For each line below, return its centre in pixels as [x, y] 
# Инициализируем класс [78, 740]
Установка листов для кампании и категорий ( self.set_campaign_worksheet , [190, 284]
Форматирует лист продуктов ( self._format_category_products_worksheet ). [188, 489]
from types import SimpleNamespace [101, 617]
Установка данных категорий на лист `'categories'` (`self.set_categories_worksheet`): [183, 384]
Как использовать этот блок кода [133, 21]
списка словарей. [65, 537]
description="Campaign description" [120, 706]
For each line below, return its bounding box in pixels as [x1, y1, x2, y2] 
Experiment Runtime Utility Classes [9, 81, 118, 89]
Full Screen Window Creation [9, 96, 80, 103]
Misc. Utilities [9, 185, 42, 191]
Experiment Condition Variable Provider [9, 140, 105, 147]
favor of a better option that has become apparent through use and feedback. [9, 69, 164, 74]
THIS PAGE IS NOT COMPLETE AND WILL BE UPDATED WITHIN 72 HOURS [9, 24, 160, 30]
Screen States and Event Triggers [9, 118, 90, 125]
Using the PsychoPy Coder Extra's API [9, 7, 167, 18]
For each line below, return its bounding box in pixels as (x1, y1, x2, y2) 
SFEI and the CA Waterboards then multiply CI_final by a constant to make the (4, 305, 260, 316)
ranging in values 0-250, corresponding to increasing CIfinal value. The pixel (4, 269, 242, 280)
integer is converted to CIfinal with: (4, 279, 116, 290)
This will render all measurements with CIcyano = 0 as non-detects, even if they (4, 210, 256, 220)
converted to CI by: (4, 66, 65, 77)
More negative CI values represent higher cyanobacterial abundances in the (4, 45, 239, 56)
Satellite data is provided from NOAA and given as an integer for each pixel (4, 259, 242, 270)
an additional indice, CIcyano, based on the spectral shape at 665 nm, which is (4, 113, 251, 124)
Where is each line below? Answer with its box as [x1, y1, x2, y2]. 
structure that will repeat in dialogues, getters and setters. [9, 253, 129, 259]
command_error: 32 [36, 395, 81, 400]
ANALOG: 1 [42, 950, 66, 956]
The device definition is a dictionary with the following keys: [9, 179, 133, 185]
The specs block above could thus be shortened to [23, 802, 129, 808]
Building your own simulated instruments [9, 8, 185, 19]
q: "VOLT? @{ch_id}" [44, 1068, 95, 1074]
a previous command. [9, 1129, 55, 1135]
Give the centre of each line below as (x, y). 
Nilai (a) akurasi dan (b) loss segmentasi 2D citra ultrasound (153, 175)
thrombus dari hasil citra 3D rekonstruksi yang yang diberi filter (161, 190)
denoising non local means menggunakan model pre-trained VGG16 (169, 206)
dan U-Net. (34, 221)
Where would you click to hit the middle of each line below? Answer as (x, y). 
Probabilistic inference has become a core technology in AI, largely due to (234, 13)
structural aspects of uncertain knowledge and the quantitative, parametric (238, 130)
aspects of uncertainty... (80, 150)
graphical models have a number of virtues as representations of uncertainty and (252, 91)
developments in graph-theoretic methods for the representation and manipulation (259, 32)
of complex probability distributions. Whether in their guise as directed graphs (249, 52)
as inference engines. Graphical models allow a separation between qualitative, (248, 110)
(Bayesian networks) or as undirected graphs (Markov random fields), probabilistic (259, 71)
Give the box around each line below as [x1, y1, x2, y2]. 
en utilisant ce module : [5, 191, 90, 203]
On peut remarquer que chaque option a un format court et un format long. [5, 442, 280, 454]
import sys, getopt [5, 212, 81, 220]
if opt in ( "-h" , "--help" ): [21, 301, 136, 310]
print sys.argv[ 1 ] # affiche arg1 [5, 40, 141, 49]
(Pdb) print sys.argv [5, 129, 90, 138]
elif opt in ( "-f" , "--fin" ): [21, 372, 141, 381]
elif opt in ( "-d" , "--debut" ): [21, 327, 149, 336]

» **What is being asked**
Whatever the entries above contain, reproduce all of them exactly.

» **Solution to this problem**
For each line below, return its centre in pixels as [x, y] 
# Инициализируем класс [78, 740]
Установка листов для кампании и категорий ( self.set_campaign_worksheet , [190, 284]
Форматирует лист продуктов ( self._format_category_products_worksheet ). [188, 489]
from types import SimpleNamespace [101, 617]
Установка данных категорий на лист `'categories'` (`self.set_categories_worksheet`): [183, 384]
Как использовать этот блок кода [133, 21]
списка словарей. [65, 537]
description="Campaign description" [120, 706]
For each line below, return its bounding box in pixels as [x1, y1, x2, y2] 
Experiment Runtime Utility Classes [9, 81, 118, 89]
Full Screen Window Creation [9, 96, 80, 103]
Misc. Utilities [9, 185, 42, 191]
Experiment Condition Variable Provider [9, 140, 105, 147]
favor of a better option that has become apparent through use and feedback. [9, 69, 164, 74]
THIS PAGE IS NOT COMPLETE AND WILL BE UPDATED WITHIN 72 HOURS [9, 24, 160, 30]
Screen States and Event Triggers [9, 118, 90, 125]
Using the PsychoPy Coder Extra's API [9, 7, 167, 18]
For each line below, return its bounding box in pixels as (x1, y1, x2, y2) 
SFEI and the CA Waterboards then multiply CI_final by a constant to make the (4, 305, 260, 316)
ranging in values 0-250, corresponding to increasing CIfinal value. The pixel (4, 269, 242, 280)
integer is converted to CIfinal with: (4, 279, 116, 290)
This will render all measurements with CIcyano = 0 as non-detects, even if they (4, 210, 256, 220)
converted to CI by: (4, 66, 65, 77)
More negative CI values represent higher cyanobacterial abundances in the (4, 45, 239, 56)
Satellite data is provided from NOAA and given as an integer for each pixel (4, 259, 242, 270)
an additional indice, CIcyano, based on the spectral shape at 665 nm, which is (4, 113, 251, 124)
Where is each line below? Answer with its box as [x1, y1, x2, y2]. 
structure that will repeat in dialogues, getters and setters. [9, 253, 129, 259]
command_error: 32 [36, 395, 81, 400]
ANALOG: 1 [42, 950, 66, 956]
The device definition is a dictionary with the following keys: [9, 179, 133, 185]
The specs block above could thus be shortened to [23, 802, 129, 808]
Building your own simulated instruments [9, 8, 185, 19]
q: "VOLT? @{ch_id}" [44, 1068, 95, 1074]
a previous command. [9, 1129, 55, 1135]
Give the centre of each line below as (x, y). 
Nilai (a) akurasi dan (b) loss segmentasi 2D citra ultrasound (153, 175)
thrombus dari hasil citra 3D rekonstruksi yang yang diberi filter (161, 190)
denoising non local means menggunakan model pre-trained VGG16 (169, 206)
dan U-Net. (34, 221)
Where would you click to hit the middle of each line below? Answer as (x, y). 
Probabilistic inference has become a core technology in AI, largely due to (234, 13)
structural aspects of uncertain knowledge and the quantitative, parametric (238, 130)
aspects of uncertainty... (80, 150)
graphical models have a number of virtues as representations of uncertainty and (252, 91)
developments in graph-theoretic methods for the representation and manipulation (259, 32)
of complex probability distributions. Whether in their guise as directed graphs (249, 52)
as inference engines. Graphical models allow a separation between qualitative, (248, 110)
(Bayesian networks) or as undirected graphs (Markov random fields), probabilistic (259, 71)
Give the box around each line below as [x1, y1, x2, y2]. 
en utilisant ce module : [5, 191, 90, 203]
On peut remarquer que chaque option a un format court et un format long. [5, 442, 280, 454]
import sys, getopt [5, 212, 81, 220]
if opt in ( "-h" , "--help" ): [21, 301, 136, 310]
print sys.argv[ 1 ] # affiche arg1 [5, 40, 141, 49]
(Pdb) print sys.argv [5, 129, 90, 138]
elif opt in ( "-f" , "--fin" ): [21, 372, 141, 381]
elif opt in ( "-d" , "--debut" ): [21, 327, 149, 336]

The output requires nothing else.